High-Performance Chemical Database Searching
NextMove Software's Arthor technology (named after Merlin's apprentice) pushes the performance limits of chemical database search on current computer hardware. Building upon NextMove Software's Patsy chemical pattern matching engine, Arthor easily outperforms current chemical cartridges, scaling to handle the hundreds of millions of compounds found in next generation chemical databases.
Traditional chemical database search engines rely on successful fingerprint screening to achieve their high performance substructure search. This requirement means that relatively broad queries that have poor fingerprint screening have significantly worse performance, adversely affecting average and worst case search times. By tackling the computationally intensive SMARTS matching phase of a search, Arthor dramatically improves worst-case (and therefore average) search times, achieving the real-time performance bounds required by interactive users.

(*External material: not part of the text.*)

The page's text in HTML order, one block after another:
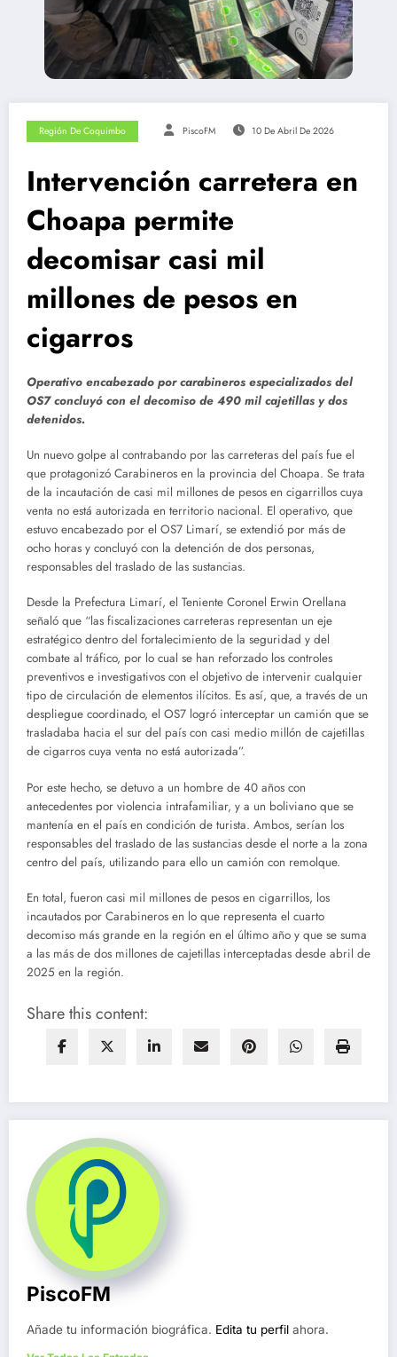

Similarity searches using fingerprint-based Tanimoto scores typically rely on a popcount sorted index to bound and improve search times. Unfortunately the popular search bounds described by Swamidass and Baldi (2007) are only effective for denser path-based fingerprints. Sparser circular fingerprints (e.g. ECFP) see little or no benefit from bounding using these bounds and other techniques are required to improve search speed. Arthor uses on-the-fly code generation to create query specific machine instructions and a linear-time sort algorithm is used to rank and page results. Databases containing hundreds of millions hits can be interactively queried in real time.